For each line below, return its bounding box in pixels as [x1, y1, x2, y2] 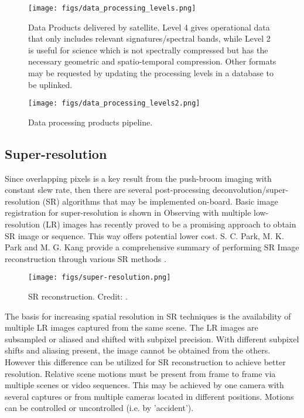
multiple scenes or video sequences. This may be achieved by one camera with [5, 379, 284, 391]
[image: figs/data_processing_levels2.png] [28, 99, 200, 108]
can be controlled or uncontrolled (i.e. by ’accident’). [5, 402, 194, 414]
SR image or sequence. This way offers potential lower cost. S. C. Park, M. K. [5, 229, 284, 242]
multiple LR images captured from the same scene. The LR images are [5, 321, 258, 334]
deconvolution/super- [212, 183, 289, 196]
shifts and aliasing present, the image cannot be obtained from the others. [5, 344, 271, 356]
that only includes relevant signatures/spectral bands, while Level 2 [28, 32, 271, 45]

## Exercise instructions
If an entry holds an image, omit that image and print the remainder exactly as it stands.

## Problem solution
For each line below, return its bounding box in pixels as [x1, y1, x2, y2] 
multiple scenes or video sequences. This may be achieved by one camera with [5, 379, 284, 391]
[image: figs/data_processing_levels2.png] [28, 99, 200, 108]
can be controlled or uncontrolled (i.e. by ’accident’). [5, 402, 194, 414]
SR image or sequence. This way offers potential lower cost. S. C. Park, M. K. [5, 229, 284, 242]
multiple LR images captured from the same scene. The LR images are [5, 321, 258, 334]
deconvolution/super- [212, 183, 289, 196]
shifts and aliasing present, the image cannot be obtained from the others. [5, 344, 271, 356]
that only includes relevant signatures/spectral bands, while Level 2 [28, 32, 271, 45]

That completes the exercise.